WORK ITEM - Across the listing below, count the lines containing "between". Answer with that number only.

DATA TO USE -
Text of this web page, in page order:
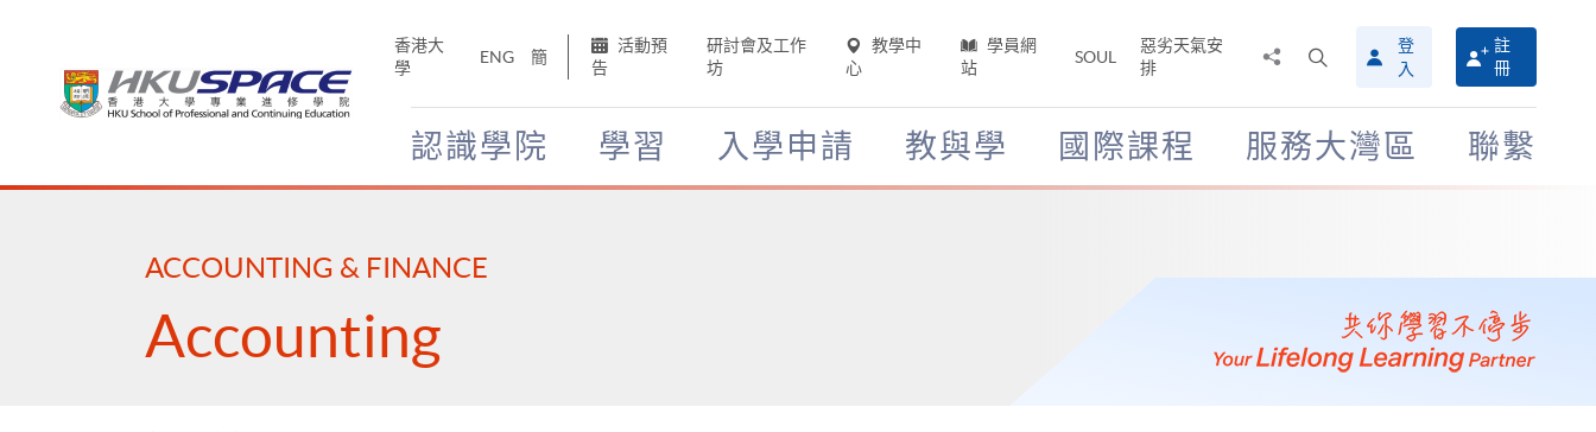
香港大
學
ENG 簡
活動預
告
研討會及工作
坊
教學中
心
學員網
站
SOUL
惡劣天氣安
排
搜
尋
介
面
登
入
註
冊
認識學院 學習 入學申請 教與學 國際課程 服務大灣區 聯繫
Main
ACCOUNTING & FINANCE
Accounting
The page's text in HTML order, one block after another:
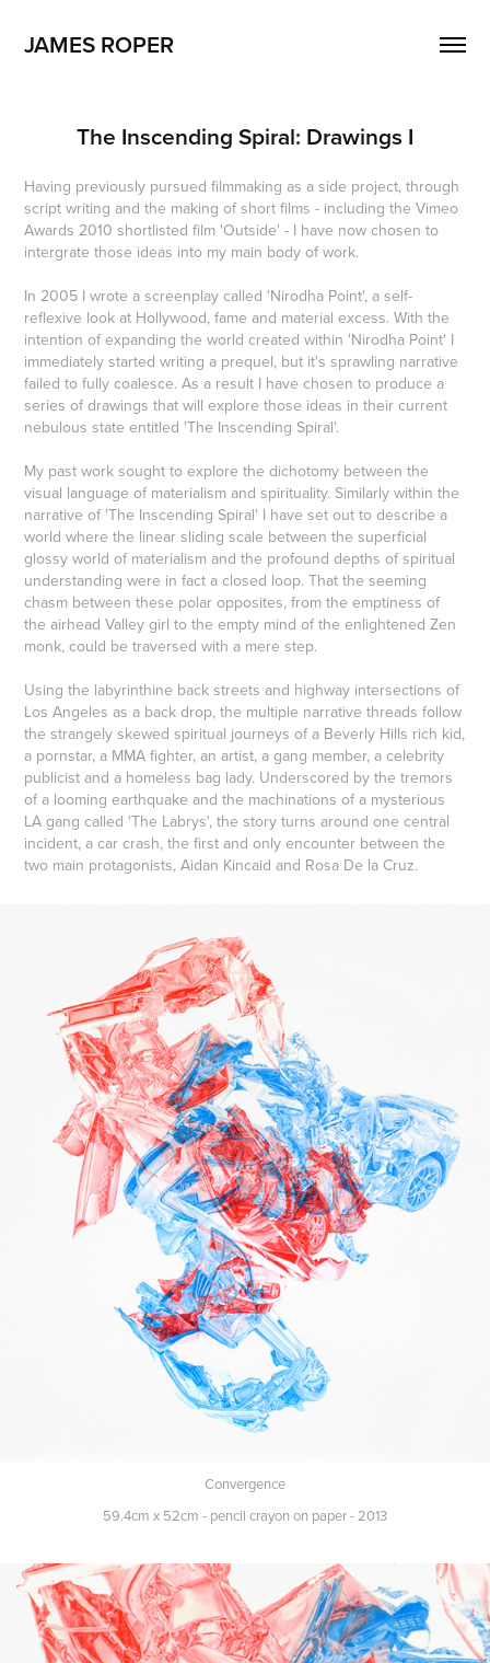
JAMES ROPER
The Inscending Spiral: Drawings I
Having previously pursued filmmaking as a side project, through
script writing and the making of short films - including the Vimeo
Awards 2010 shortlisted film 'Outside' - I have now chosen to
intergrate those ideas into my main body of work.
In 2005 I wrote a screenplay called 'Nirodha Point', a self-
reflexive look at Hollywood, fame and material excess. With the
intention of expanding the world created within 'Nirodha Point' I
immediately started writing a prequel, but it's sprawling narrative
failed to fully coalesce. As a result I have chosen to produce a
series of drawings that will explore those ideas in their current
nebulous state entitled 'The Inscending Spiral'.
My past work sought to explore the dichotomy between the
visual language of materialism and spirituality. Similarly within the
narrative of 'The Inscending Spiral' I have set out to describe a
world where the linear sliding scale between the superficial
glossy world of materialism and the profound depths of spiritual
understanding were in fact a closed loop. That the seeming
chasm between these polar opposites, from the emptiness of
the airhead Valley girl to the empty mind of the enlightened Zen
monk, could be traversed with a mere step.
Using the labyrinthine back streets and highway intersections of
Los Angeles as a back drop, the multiple narrative threads follow
the strangely skewed spiritual journeys of a Beverly Hills rich kid,
a pornstar, a MMA fighter, an artist, a gang member, a celebrity
publicist and a homeless bag lady. Underscored by the tremors
of a looming earthquake and the machinations of a mysterious
LA gang called 'The Labrys', the story turns around one central
incident, a car crash, the first and only encounter between the
two main protagonists, Aidan Kincaid and Rosa De la Cruz.
Convergence
59.4cm x 52cm - pencil crayon on paper - 2013
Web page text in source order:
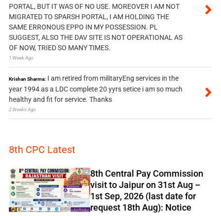
PORTAL, BUT IT WAS OF NO USE. MOREOVER I AM NOT
MIGRATED TO SPARSH PORTAL, I AM HOLDING THE
SAME ERRONOUS EPPO IN MY POSSESSION. PL
SUGGEST, ALSO THE DAV SITE IS NOT OPERATIONAL AS
OF NOW, TRIED SO MANY TIMES.
1 Week Ago
Krishan Sharma: I am retired from militaryEng services in the
year 1994 as a LDC complete 20 yyrs setice i am so much
healthy and fit for service. Thanks
2 Weeks Ago
8th CPC Latest
8th Central Pay Commission
visit to Jaipur on 31st Aug –
1st Sep, 2026 (last date for
request 18th Aug): Notice
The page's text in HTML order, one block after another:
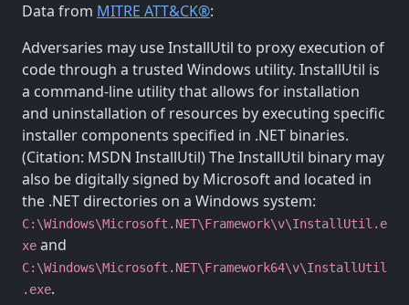
Data from MITRE ATT&CK®:
Adversaries may use InstallUtil to proxy execution of
code through a trusted Windows utility. InstallUtil is
a command-line utility that allows for installation
and uninstallation of resources by executing specific
installer components specified in .NET binaries.
(Citation: MSDN InstallUtil) The InstallUtil binary may
also be digitally signed by Microsoft and located in
the .NET directories on a Windows system:
C:\Windows\Microsoft.NET\Framework\v\InstallUtil.e
xe and
C:\Windows\Microsoft.NET\Framework64\v\InstallUtil
.exe.
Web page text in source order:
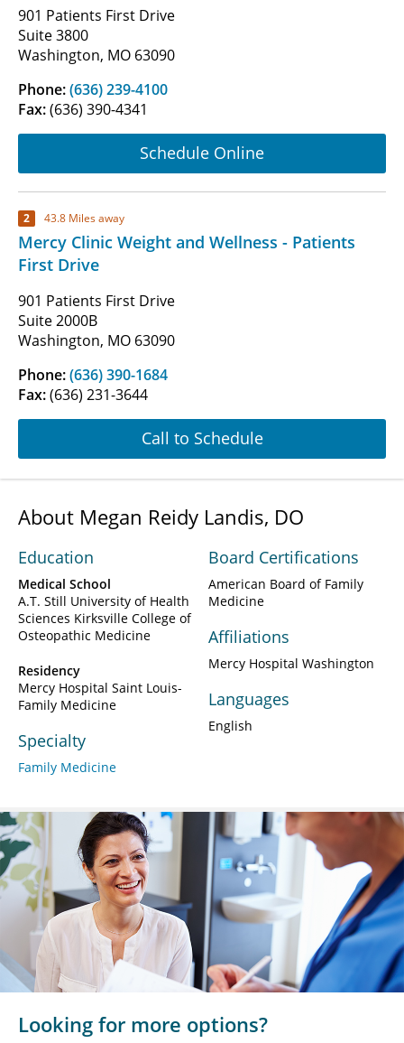
901 Patients First Drive
Suite 3800
Washington, MO 63090
Phone:(636) 239-4100
Fax:(636) 390-4341
Schedule Online
2 43.8 Miles away
Mercy Clinic Weight and Wellness - Patients
First Drive
901 Patients First Drive
Suite 2000B
Washington, MO 63090
Phone:(636) 390-1684
Fax:(636) 231-3644
Call to Schedule
About Megan Reidy Landis, DO
Education
Medical School
A.T. Still University of Health
Sciences Kirksville College of
Osteopathic Medicine
Residency
Mercy Hospital Saint Louis-
Family Medicine
Specialty
Family Medicine
Board Certifications
American Board of Family
Medicine
Affiliations
Mercy Hospital Washington
Languages
English
Looking for more options?
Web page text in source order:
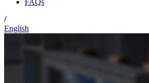
FAQs
/
English
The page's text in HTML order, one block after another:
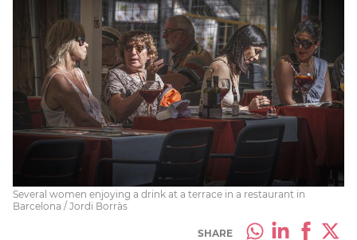
Several women enjoying a drink at a terrace in a restaurant in
Barcelona / Jordi Borràs
SHARE
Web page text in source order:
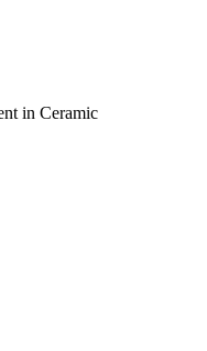
in Ceramic

SOLVED PROBLEM - 4